■ PROBLEM DESCRIPTION
Exactly how many lines in this listing contain "logiciels"? Only the number is needed.

■ RECORDS TO PROCESS

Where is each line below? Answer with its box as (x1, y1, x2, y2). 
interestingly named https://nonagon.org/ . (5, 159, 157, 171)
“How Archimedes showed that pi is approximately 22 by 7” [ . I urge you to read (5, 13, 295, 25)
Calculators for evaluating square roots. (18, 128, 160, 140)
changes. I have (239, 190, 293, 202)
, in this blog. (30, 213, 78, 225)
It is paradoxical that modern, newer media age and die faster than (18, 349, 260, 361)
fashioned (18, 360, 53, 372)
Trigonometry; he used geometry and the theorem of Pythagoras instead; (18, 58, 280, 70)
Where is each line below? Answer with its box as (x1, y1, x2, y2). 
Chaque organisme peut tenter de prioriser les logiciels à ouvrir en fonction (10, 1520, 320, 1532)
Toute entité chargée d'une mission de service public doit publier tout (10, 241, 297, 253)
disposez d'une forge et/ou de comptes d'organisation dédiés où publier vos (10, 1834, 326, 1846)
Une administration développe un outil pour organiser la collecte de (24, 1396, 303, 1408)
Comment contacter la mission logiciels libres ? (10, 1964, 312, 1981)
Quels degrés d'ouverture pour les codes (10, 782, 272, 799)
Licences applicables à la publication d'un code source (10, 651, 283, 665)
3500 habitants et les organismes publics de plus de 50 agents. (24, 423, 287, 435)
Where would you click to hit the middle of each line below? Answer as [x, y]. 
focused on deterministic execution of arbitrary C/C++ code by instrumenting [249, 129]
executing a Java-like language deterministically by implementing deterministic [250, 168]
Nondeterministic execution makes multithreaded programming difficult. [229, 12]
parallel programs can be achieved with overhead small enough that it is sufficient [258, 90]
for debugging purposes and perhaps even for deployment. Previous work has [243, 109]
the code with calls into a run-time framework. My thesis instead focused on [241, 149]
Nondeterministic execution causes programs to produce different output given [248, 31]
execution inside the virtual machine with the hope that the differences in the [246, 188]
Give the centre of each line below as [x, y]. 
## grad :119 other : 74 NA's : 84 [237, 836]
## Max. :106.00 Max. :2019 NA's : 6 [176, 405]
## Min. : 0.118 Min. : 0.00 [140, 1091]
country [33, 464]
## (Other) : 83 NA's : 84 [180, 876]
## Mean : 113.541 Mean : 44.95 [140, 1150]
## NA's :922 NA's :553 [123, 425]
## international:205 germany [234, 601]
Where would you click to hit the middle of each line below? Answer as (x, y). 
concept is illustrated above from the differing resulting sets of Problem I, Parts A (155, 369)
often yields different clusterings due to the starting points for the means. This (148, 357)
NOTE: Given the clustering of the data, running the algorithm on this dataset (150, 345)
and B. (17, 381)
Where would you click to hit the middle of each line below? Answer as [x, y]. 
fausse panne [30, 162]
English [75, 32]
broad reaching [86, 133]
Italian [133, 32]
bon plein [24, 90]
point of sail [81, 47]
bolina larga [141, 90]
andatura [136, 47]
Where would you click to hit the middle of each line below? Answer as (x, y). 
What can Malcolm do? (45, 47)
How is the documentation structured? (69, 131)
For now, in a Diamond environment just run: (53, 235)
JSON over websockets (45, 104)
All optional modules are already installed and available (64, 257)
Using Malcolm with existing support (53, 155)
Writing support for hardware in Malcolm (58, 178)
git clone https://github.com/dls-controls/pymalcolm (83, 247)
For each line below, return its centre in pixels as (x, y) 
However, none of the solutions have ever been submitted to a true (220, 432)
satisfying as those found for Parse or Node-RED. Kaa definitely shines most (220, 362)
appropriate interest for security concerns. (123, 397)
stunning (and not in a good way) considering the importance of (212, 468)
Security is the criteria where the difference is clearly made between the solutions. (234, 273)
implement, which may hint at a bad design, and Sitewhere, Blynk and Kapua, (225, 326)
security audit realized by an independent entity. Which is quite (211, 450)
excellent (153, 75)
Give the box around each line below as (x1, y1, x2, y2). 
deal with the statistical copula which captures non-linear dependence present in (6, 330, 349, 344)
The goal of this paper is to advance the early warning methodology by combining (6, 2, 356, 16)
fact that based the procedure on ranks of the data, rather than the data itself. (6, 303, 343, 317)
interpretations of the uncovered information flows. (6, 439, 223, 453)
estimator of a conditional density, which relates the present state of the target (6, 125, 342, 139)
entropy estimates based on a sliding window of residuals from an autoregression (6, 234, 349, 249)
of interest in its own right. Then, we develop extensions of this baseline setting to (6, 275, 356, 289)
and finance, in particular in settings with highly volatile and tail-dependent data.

■ EXERCISE OUTPUT
2